▶ [PROBLEM DETAILS]
Nothing but the lines from the one containing "smartphones, the ability" through the one containing "and scientific institutions", both included, should be given again, each exactly as written below.

▶ [Data entries]
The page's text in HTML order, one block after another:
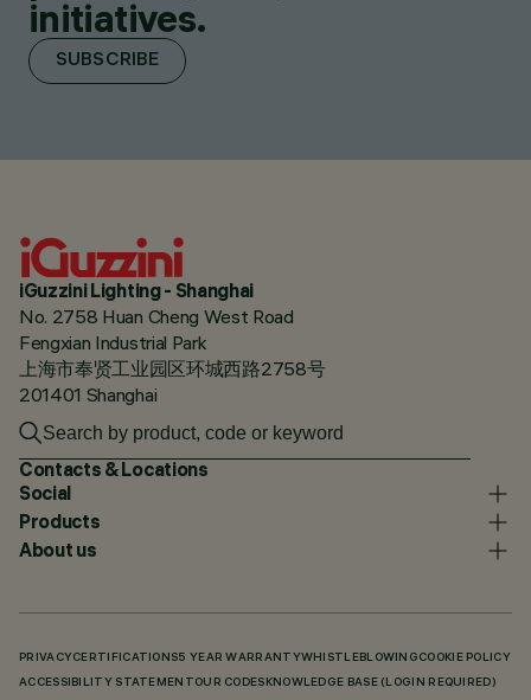
initiatives.
SUBSCRIBE
iGuzzini Lighting - Shanghai
No. 2758 Huan Cheng West Road
Fengxian Industrial Park
上海市奉贤工业园区环城西路2758号
201401 Shanghai
Contacts & Locations
Social
Products
About us
PRIVACY CERTIFICATIONS5 YEAR WARRANTYWHISTLEBLOWING COOKIE POLICY
ACCESSIBILITY STATEMENT OUR CODES KNOWLEDGE BASE (LOGIN REQUIRED)
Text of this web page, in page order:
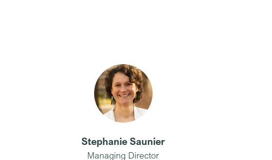
Stephanie Saunier
Managing Director
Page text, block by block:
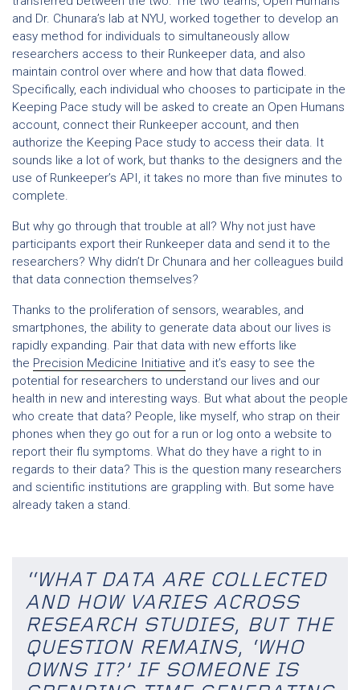
and Dr. Chunara’s lab at NYU, worked together to develop an
easy method for individuals to simultaneously allow
researchers access to their Runkeeper data, and also
maintain control over where and how that data flowed.
Specifically, each individual who chooses to participate in the
Keeping Pace study will be asked to create an Open Humans
account, connect their Runkeeper account, and then
authorize the Keeping Pace study to access their data. It
sounds like a lot of work, but thanks to the designers and the
use of Runkeeper’s API, it takes no more than five minutes to
complete.
But why go through that trouble at all? Why not just have
participants export their Runkeeper data and send it to the
researchers? Why didn’t Dr Chunara and her colleagues build
that data connection themselves?
Thanks to the proliferation of sensors, wearables, and
smartphones, the ability to generate data about our lives is
rapidly expanding. Pair that data with new efforts like
the Precision Medicine Initiative and it’s easy to see the
potential for researchers to understand our lives and our
health in new and interesting ways. But what about the people
who create that data? People, like myself, who strap on their
phones when they go out for a run or log onto a website to
report their flu symptoms. What do they have a right to in
regards to their data? This is the question many researchers
and scientific institutions are grappling with. But some have
already taken a stand.
“WHAT DATA ARE COLLECTED
AND HOW VARIES ACROSS
RESEARCH STUDIES, BUT THE
QUESTION REMAINS, ‘WHO
OWNS IT?’ IF SOMEONE IS
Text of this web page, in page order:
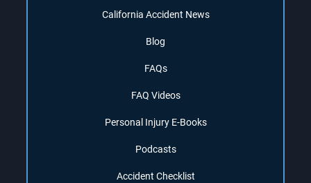
California Accident News
Blog
FAQs
FAQ Videos
Personal Injury E-Books
Podcasts
Accident Checklist
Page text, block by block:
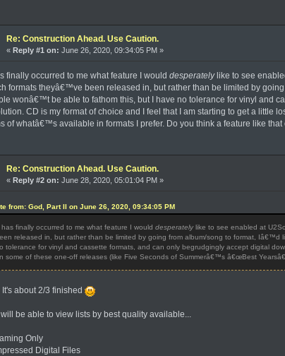
Re: Construction Ahead. Use Caution.
«Reply #1 on: June 26, 2020, 09:34:05 PM »
finally occurred to me what feature I would desperatelylike to see
formats theyâ€™ve been released in, but rather than be limited by
wonâ€™t be able to fathom this, but I have no tolerance for vinyl and
CD is my format of choice and I feel that I am starting to get a little
of whatâ€™s available in formats I prefer. Do you think a feature like
Re: Construction Ahead. Use Caution.
«Reply #2 on: June 28, 2020, 05:01:04 PM »
from: God, Part II on June 26, 2020, 09:34:05 PM
has finally occurred to me what feature I would desperatelylike to see enabled at
released in, but rather than be limited by going from album/song to format,
tolerance for vinyl and cassette formats, and can only begrudgingly accept digital
some of these one-off releases (like Five Seconds of Summerâ€™s â€œBest
It's about 2/3 finished
be able to view lists by best quality available...
Only
Digital Files
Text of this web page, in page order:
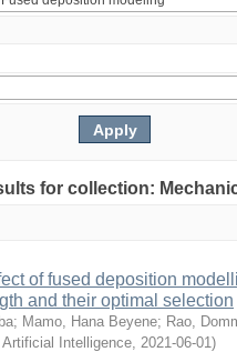
for collection:
of fused deposition
and their optimal selection
; Mamo, Hana Beyene; Rao,
Intelligence, 2021-06-01)
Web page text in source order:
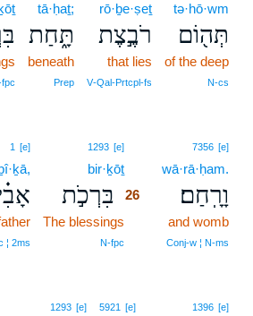
tə·hō·wm
תְּה֖וֹם
of the deep
N‑cs
rō·ḇe·ṣeṯ
רֹבֶ֣צֶת
that lies
V‑Qal‑Prtcpl‑fs
tā·ḥaṯ;
תָּ֑חַת
beneath
Prep
7356 [e]
wā·rā·ḥam.
וָרָֽחַם׃
and womb
Conj‑w ¦ N‑ms
1293 [e]
bir·ḵōṯ
בִּרְכֹ֣ת 26
The blessings
N‑fpc
1 [e]
¦ 2ms
1396 [e]
5921 [e]
1293 [e]
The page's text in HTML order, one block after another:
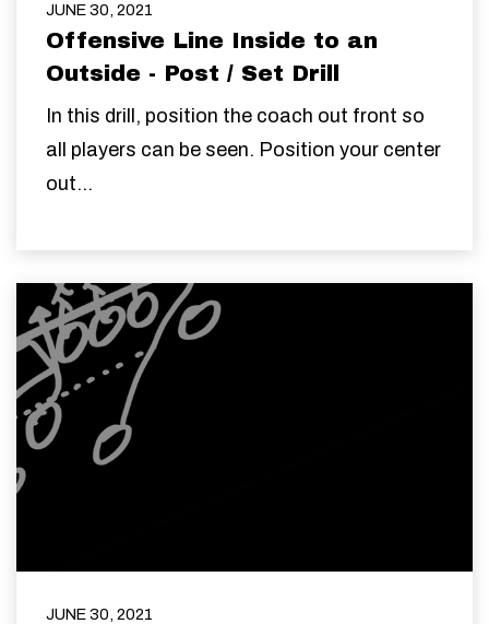
JUNE 30, 2021
Offensive Line Inside to an
Outside - Post / Set Drill
In this drill, position the coach out front so
all players can be seen. Position your center
out...
JUNE 30, 2021
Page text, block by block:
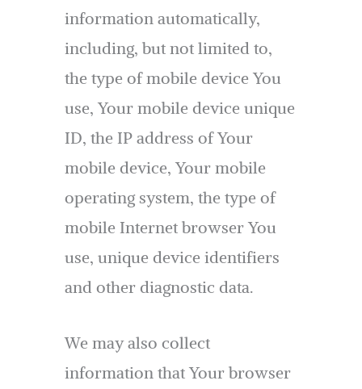
information automatically,
including, but not limited to,
the type of mobile device You
use, Your mobile device unique
ID, the IP address of Your
mobile device, Your mobile
operating system, the type of
mobile Internet browser You
use, unique device identifiers
and other diagnostic data.
We may also collect
information that Your browser
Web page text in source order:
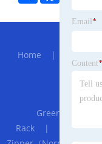
Home |
Greenhouse
Rack |
Email *
Content*
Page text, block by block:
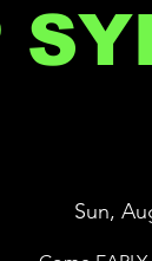
Sun,

▶ [EXERCISE SOLUTION]
smartphones, the ability to generate data about our lives is
rapidly expanding. Pair that data with new efforts like
the Precision Medicine Initiative and it’s easy to see the
potential for researchers to understand our lives and our
health in new and interesting ways. But what about the people
who create that data? People, like myself, who strap on their
phones when they go out for a run or log onto a website to
report their flu symptoms. What do they have a right to in
regards to their data? This is the question many researchers
and scientific institutions are grappling with. But some have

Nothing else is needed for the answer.